Cullen spostò la sedia e si sporse verso il mastino, che gli era corso incontro per ricevere attenzioni. Gli carezzò il muso con decisione, poi gli frizionò i fianchi, cercando allo stesso tempo di impedirgli di salire sul tavolo. -Bravo, Cane!- lo salutò, mentre l'animale gli faceva le feste, agitando il posteriore privo di coda per ribadire che lì, in quel momento, loro due erano migliori amici.
Poco dopo l'arrivo del cane, fu il turno del suo padrone di varcare la soglia di casa. Rivolse un'occhiata carica di rassegnazione a entrambi, poi si sfilò il bastone da mago per appoggiarlo sullo stipite della porta, usandolo come appendiabiti per il suo mantello. -Fedifrago di un cane, che fraternizza con il nemico.- commentò, appoggiando le mani sui fianchi.
Cullen gli rivolse un sorriso stanco. -Non è colpa mia se tratti un mastino da guerra come un comunissimo animale domestico, Hawke.- lo punzecchiò, senza smettere di riempire di coccole Cane, il quale dava zampate di pura goduria al pavimento tenendo le orecchie basse e la lingua penzoloni.
Hawke alzò gli occhi al cielo. -Lo tratto come un animale domestico perché è un animale domestico!- precisò, prendendo posto al tavolo, al fianco dei due. -Pulcioso maledetto!-
-Non dirgli cattiverie! Guarda che capisce benissimo.- lo rimproverò Cullen.
-Non lo stavo dicendo a lui, infatti.- disse Hawke, per poi indicare all'animale l'uscita. -Ci lasci soli un attimo, botolo? Tanto sei una sua proiezione mentale e non capisci un accidente di quello che sta succedendo.-
Cane drizzò le orecchie, ansimando rumorosamente nell'osservare il padrone con occhi curiosi. Quando Hawke tornò a indicargli la porta, decise che sarebbe stato più interessante andare incontro ai bambini, che lo chiamavano a gran voce.

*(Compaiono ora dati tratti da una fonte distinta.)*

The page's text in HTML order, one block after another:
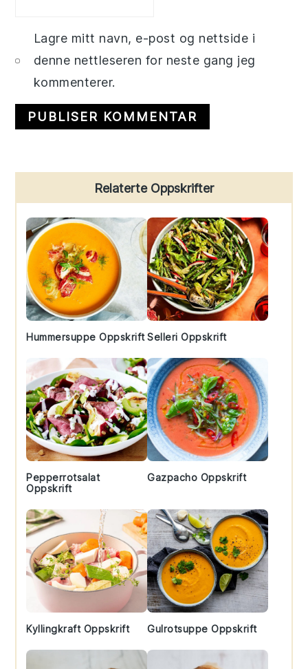
Lagre mitt navn, e-post og nettside i
denne nettleseren for neste gang jeg
kommenterer.
Sidebar
Relaterte Oppskrifter
Hummersuppe OppskriftSelleri Oppskrift
Pepperrotsalat
Oppskrift
Gazpacho Oppskrift
Kyllingkraft Oppskrift Gulrotsuppe Oppskrift
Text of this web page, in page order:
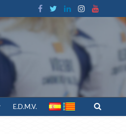
E.D.M.V.

Cullen sbuffò una risata, abbandonandosi a sedere. -Nemmeno quando sono io a immaginarti riesci a dimostrare un minimo di gentilezza nei miei riguardi.- disse. -A questo punto, sono certo di essere io il problema, non il lyrium.-
-Almeno stavolta non ho un paio di tette mediocri e la simpatia di una scoreggia sottovento.- replicò Hawke, rubando una fetta dal piatto. -Perché sei ancora qui, a proposito?- gli chiese, a bocca piena.
Cullen si voltò brevemente verso sua sorella. -Questa fantasia è facile da sgamare.- ammise. -Immagino che lo sia perché sono esausto e la mia mente sta facendo fatica a lavorare bene senza poter contare su cibo e acqua.- guardò Hawke dritto negli occhi. -E poi, ero curioso di vedere chi di voi tre avrei trovato.- aggiunse, con un mezzo sorriso.
Hawke si leccò le dita sporche di marmellata. -Sapevi che avresti trovato me, non dir cazzate.-
-A dirla tutta, volevo trovare te.- precisò Cullen, in difficoltà.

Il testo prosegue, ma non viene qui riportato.